Senate Minority Leader Mitch McConnell YouTube
Despite the setback, the battle may not be over. On Monday President Obama was reported to be considering issuing an executive order.

Also, Leslie Phillips, communications director for the Senate Homeland Security and Governmental Affairs Committee, told my CNET colleague Elinor Mills that one of the bill's co-sponsors, Sen. Joe Lieberman (I-Conn.) remains open to raising the issue again in September. Phillips also said Lieberman is willing to sit down with Republicans to hash things out. However, she said that Republicans need to provide specific language for any amendments they want, rather than a list with 15 placeholders they submitted last week.

"GOP opponents insisted that security standards weren't really voluntary or what was now voluntary would soon become mandatory," she said. "We're happy to have open debate and entertain any amendment that is relevant and germane.
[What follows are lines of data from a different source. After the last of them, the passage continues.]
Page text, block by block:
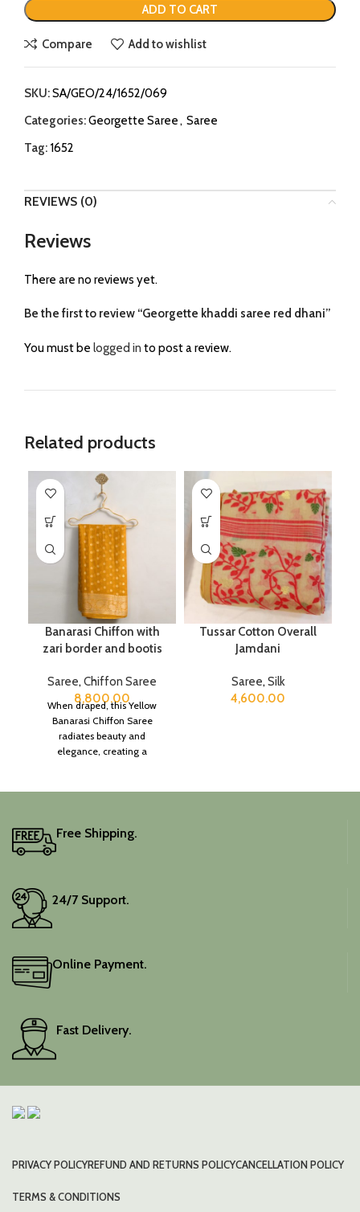
ADD TO CART
Compare Add to wishlist
SKU:SA/GEO/24/1652/069
Categories:Georgette Saree, Saree
Tag: 1652
REVIEWS (0)
Reviews
There are no reviews yet.
Be the first to review “Georgette khaddi saree red dhani”
You must be logged in to post a review.
Related products
Banarasi Chiffon with
zari border and bootis
Saree, Chiffon Saree
8,800.00
When draped, this Yellow
Banarasi Chiffon Saree
radiates beauty and
elegance, creating a
Tussar Cotton Overall
Jamdani
Saree, Silk
4,600.00
Free Shipping.
24/7 Support.
Online Payment.
Fast Delivery.
PRIVACY POLICYREFUND AND RETURNS POLICYCANCELLATION POLICY
TERMS & CONDITIONS
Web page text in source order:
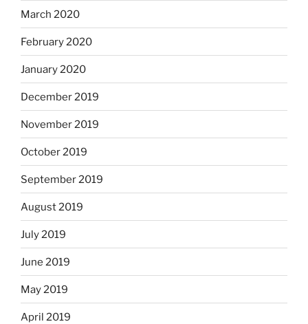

There were gun amendments and abortion amendments and a lot of others, 218 amendments in all," she said.

Seriously?

That has little to do with how to improve cybersecurity or defend in case of a cyberwar. (See The Atlantic for a good overview of what a real cyberwar might look like.) But we don't even need to go to the extreme scenario of critical infrastructure getting knocked offline. We're right now suffering through one of greatest transfers of wealth in the history of mankind owing to the theft of intellectual property, and why nobody's talking about that on the national stage remains a mystery. "La guerre! C'est une chose trop grave pour la confier  des militaires," said former French Prime Minister Georges Clemenceau. The loose translation: War is too serious a matter to entrust to military men. At the rate we're going, cybersecurity is proving too serious a matter to entrust to the political pygmies in Washington.